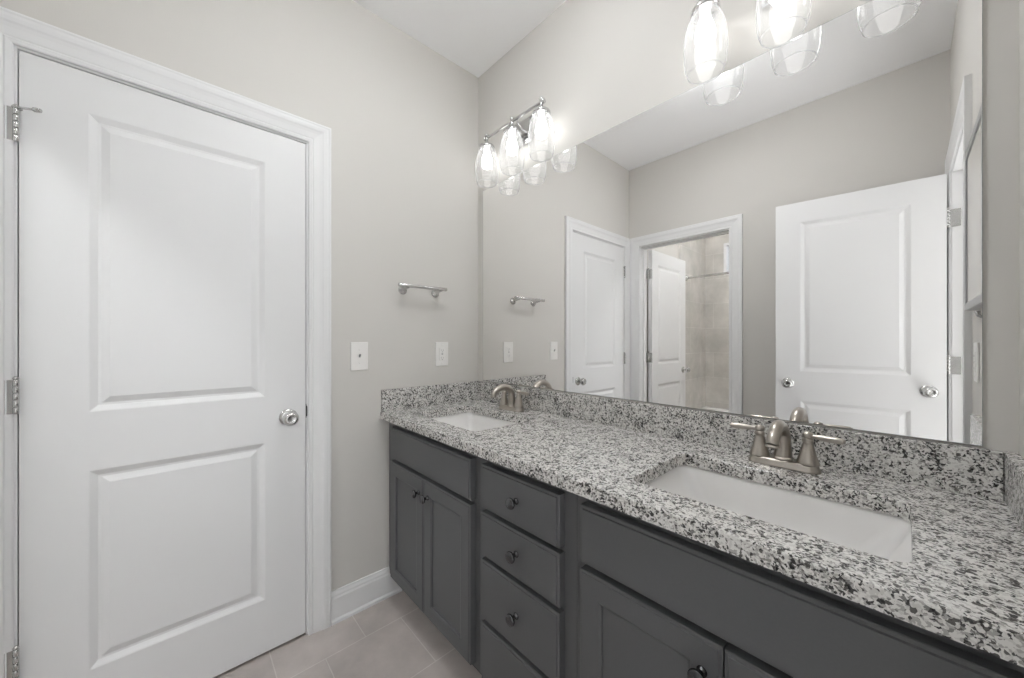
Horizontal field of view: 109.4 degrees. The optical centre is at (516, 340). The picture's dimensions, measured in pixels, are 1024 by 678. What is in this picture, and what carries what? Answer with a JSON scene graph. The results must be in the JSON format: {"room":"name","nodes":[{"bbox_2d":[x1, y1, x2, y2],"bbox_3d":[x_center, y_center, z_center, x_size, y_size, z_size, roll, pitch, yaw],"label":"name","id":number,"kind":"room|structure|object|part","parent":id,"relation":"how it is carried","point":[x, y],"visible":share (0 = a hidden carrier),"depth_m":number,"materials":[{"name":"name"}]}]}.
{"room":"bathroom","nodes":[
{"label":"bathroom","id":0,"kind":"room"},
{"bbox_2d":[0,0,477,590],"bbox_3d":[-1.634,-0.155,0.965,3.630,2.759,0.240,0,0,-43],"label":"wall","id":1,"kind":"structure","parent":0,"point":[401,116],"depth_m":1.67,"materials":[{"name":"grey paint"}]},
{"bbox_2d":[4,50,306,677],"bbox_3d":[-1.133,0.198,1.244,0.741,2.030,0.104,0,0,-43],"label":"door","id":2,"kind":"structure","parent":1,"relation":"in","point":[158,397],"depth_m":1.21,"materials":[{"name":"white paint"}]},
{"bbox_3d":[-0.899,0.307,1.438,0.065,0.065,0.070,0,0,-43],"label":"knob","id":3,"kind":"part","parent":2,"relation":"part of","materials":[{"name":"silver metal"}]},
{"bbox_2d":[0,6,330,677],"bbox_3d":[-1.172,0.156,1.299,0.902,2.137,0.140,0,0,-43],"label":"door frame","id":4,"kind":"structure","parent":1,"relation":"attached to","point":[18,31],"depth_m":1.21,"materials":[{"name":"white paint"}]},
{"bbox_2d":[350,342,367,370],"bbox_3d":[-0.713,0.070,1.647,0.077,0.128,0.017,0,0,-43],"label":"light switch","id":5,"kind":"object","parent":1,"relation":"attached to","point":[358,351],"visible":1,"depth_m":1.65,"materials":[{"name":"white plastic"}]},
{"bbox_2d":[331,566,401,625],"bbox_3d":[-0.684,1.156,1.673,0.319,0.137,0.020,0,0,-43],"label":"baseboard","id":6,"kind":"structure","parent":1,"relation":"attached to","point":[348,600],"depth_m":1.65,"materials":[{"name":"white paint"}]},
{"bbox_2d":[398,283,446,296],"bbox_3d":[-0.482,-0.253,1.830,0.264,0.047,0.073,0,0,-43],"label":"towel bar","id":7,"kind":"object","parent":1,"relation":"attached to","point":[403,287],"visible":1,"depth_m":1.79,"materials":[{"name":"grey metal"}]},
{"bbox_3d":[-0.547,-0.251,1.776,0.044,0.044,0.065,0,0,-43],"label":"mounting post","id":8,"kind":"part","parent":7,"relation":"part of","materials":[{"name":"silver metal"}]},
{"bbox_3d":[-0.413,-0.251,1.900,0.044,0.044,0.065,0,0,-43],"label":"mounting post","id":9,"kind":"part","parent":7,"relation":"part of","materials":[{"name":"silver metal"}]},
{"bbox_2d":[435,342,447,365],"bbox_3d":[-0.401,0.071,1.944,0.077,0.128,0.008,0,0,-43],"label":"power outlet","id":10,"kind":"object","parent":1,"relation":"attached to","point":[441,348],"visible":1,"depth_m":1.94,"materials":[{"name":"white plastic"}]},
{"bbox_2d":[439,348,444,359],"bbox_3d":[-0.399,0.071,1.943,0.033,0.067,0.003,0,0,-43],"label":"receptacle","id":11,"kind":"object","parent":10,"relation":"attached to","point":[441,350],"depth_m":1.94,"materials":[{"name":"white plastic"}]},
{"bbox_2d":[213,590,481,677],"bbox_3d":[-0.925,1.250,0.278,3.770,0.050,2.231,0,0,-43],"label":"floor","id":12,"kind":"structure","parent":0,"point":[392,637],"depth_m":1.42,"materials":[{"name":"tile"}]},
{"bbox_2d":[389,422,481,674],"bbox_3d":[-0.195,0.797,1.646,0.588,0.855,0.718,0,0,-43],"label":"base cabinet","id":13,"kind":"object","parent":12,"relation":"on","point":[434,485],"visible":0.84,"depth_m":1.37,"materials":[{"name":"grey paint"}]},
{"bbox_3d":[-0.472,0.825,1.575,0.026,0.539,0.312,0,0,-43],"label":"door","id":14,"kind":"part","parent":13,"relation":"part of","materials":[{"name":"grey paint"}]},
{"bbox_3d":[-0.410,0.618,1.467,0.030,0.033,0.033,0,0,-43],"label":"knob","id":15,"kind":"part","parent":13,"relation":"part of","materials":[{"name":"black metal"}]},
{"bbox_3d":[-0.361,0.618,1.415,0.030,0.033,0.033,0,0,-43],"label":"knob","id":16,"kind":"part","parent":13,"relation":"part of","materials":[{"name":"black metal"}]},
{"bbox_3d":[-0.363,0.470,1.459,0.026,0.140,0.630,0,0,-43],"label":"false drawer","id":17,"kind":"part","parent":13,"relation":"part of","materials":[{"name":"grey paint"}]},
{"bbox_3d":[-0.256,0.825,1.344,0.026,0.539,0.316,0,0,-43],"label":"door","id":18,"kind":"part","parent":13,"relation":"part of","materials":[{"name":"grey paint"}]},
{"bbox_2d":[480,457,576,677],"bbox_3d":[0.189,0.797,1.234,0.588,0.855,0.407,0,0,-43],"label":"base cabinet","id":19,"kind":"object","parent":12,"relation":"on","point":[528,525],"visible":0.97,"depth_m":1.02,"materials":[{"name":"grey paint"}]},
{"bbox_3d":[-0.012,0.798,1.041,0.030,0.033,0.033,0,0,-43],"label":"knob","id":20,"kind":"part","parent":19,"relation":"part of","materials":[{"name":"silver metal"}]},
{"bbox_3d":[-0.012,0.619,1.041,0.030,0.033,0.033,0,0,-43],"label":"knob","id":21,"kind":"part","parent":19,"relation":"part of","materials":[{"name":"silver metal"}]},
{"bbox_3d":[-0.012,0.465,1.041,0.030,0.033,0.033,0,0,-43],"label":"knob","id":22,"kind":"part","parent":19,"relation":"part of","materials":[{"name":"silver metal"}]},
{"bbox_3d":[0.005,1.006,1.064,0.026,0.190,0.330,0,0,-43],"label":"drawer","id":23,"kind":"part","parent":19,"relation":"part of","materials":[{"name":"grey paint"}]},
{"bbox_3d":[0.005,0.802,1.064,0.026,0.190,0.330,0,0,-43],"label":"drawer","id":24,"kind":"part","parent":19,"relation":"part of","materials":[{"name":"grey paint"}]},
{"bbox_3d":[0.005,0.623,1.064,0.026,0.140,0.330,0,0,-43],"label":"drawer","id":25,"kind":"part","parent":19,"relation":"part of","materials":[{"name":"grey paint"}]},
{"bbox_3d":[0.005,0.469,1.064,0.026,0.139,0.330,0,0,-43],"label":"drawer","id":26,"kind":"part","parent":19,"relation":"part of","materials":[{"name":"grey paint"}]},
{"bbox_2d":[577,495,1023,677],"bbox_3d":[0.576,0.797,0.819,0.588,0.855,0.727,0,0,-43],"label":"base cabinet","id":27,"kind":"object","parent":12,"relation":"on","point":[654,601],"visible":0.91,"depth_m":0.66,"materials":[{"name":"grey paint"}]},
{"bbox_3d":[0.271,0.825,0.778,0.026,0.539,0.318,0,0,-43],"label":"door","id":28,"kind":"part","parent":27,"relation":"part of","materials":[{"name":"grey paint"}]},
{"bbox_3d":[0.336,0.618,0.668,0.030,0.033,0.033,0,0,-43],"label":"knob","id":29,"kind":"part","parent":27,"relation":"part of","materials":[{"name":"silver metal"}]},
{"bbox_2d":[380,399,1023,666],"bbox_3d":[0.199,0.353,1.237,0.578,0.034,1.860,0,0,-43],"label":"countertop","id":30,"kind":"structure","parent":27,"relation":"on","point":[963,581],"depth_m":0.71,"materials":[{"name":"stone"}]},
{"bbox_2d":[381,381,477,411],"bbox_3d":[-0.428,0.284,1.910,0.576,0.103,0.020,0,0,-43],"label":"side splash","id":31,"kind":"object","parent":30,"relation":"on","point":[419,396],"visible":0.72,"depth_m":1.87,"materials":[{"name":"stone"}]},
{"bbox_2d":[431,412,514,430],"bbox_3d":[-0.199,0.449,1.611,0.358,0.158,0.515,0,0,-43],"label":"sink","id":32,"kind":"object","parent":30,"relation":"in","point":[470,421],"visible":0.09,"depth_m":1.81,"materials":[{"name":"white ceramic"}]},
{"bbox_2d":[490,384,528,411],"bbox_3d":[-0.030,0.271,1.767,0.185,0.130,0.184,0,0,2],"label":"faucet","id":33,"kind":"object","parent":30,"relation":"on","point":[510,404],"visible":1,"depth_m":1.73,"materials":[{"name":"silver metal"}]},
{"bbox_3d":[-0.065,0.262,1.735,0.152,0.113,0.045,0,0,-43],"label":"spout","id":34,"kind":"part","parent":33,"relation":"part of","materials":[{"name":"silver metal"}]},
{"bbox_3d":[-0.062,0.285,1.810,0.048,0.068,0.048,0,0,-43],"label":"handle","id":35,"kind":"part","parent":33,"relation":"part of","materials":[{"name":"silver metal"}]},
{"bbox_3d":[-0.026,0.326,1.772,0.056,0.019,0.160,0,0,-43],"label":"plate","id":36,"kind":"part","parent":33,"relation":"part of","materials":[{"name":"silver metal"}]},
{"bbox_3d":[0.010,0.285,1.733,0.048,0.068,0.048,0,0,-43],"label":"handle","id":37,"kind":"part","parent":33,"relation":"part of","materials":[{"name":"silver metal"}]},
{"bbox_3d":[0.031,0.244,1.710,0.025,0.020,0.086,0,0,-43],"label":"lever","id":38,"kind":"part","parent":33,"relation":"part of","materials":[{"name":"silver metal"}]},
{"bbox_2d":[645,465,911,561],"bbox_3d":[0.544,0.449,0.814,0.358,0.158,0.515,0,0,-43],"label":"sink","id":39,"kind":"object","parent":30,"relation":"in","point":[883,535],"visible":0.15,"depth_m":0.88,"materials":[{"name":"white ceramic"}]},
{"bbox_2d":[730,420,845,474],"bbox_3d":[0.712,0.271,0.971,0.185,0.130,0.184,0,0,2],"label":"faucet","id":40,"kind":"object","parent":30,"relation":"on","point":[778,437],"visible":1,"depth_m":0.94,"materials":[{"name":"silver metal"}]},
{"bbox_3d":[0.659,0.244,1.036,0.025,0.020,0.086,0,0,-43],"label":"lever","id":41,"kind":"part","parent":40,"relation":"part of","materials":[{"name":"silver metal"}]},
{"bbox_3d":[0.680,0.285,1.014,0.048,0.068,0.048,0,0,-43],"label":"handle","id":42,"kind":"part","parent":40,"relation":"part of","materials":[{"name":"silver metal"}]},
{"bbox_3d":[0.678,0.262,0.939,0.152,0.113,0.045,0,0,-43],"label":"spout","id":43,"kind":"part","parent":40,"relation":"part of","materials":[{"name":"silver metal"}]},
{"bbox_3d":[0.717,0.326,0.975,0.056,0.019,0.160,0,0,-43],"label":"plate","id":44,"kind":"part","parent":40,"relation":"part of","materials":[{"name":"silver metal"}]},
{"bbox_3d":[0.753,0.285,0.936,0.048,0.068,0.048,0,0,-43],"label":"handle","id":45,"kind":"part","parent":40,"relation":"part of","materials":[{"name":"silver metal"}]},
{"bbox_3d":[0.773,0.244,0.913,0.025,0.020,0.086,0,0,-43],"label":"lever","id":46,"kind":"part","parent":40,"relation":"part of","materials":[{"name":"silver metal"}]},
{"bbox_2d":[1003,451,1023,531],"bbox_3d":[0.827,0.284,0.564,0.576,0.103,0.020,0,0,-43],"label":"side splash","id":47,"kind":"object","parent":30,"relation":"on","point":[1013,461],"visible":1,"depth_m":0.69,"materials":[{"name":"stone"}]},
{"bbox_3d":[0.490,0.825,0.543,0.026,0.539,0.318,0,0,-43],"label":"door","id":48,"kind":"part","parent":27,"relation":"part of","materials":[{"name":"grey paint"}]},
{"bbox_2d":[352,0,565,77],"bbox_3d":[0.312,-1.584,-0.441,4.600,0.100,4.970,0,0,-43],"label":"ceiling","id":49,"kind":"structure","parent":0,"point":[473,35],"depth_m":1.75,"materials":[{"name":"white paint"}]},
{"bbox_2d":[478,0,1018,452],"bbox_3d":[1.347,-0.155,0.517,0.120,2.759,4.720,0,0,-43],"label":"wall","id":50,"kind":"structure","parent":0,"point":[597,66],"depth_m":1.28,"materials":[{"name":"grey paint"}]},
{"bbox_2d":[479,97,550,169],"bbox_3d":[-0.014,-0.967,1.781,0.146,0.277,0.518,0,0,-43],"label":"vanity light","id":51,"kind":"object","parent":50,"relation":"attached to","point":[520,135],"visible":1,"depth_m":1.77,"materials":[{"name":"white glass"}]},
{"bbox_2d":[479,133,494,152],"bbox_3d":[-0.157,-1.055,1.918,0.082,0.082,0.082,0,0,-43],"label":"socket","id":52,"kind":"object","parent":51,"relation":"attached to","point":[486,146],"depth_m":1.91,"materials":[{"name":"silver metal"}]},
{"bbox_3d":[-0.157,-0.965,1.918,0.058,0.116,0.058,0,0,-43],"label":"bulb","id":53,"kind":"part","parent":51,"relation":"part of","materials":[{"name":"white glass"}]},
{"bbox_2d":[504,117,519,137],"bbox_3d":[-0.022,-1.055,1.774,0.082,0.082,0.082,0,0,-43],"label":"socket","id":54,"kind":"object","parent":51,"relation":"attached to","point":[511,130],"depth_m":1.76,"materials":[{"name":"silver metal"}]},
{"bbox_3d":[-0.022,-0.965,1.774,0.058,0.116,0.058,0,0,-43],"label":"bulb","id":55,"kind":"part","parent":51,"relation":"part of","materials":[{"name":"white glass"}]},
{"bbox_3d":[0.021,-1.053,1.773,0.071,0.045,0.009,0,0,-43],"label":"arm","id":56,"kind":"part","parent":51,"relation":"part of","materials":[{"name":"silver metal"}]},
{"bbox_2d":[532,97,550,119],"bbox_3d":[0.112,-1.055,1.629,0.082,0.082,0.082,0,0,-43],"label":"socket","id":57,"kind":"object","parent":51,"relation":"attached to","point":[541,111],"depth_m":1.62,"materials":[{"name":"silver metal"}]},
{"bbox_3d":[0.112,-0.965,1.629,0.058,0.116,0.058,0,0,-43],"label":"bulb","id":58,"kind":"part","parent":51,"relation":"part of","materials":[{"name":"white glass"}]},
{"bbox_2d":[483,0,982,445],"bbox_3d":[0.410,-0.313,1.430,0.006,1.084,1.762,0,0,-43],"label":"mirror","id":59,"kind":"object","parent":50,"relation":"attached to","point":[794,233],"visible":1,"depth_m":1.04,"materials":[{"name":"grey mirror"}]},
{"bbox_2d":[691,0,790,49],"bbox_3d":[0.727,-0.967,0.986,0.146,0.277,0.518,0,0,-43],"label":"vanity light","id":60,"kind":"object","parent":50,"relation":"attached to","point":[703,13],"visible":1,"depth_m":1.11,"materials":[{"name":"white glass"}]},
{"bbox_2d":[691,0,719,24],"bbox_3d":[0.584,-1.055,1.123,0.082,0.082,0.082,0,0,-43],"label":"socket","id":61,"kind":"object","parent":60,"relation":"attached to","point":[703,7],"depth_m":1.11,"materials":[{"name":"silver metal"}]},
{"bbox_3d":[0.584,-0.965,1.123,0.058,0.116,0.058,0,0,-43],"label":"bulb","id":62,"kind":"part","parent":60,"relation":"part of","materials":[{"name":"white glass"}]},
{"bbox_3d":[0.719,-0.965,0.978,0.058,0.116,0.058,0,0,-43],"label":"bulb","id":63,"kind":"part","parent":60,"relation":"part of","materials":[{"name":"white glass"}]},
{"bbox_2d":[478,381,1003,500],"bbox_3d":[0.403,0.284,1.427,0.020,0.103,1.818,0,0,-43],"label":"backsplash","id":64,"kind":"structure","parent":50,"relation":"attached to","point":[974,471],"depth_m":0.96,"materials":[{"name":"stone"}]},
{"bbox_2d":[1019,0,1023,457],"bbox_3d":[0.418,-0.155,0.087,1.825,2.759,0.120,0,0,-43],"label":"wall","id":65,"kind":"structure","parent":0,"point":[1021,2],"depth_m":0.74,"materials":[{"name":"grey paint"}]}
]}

• _What to do_: Search each line of the data above for "spout", and copy the lines where it occurs.

• _Solution to the problem_:
{"bbox_3d":[-0.065,0.262,1.735,0.152,0.113,0.045,0,0,-43],"label":"spout","id":34,"kind":"part","parent":33,"relation":"part of","materials":[{"name":"silver metal"}]},
{"bbox_3d":[0.678,0.262,0.939,0.152,0.113,0.045,0,0,-43],"label":"spout","id":43,"kind":"part","parent":40,"relation":"part of","materials":[{"name":"silver metal"}]},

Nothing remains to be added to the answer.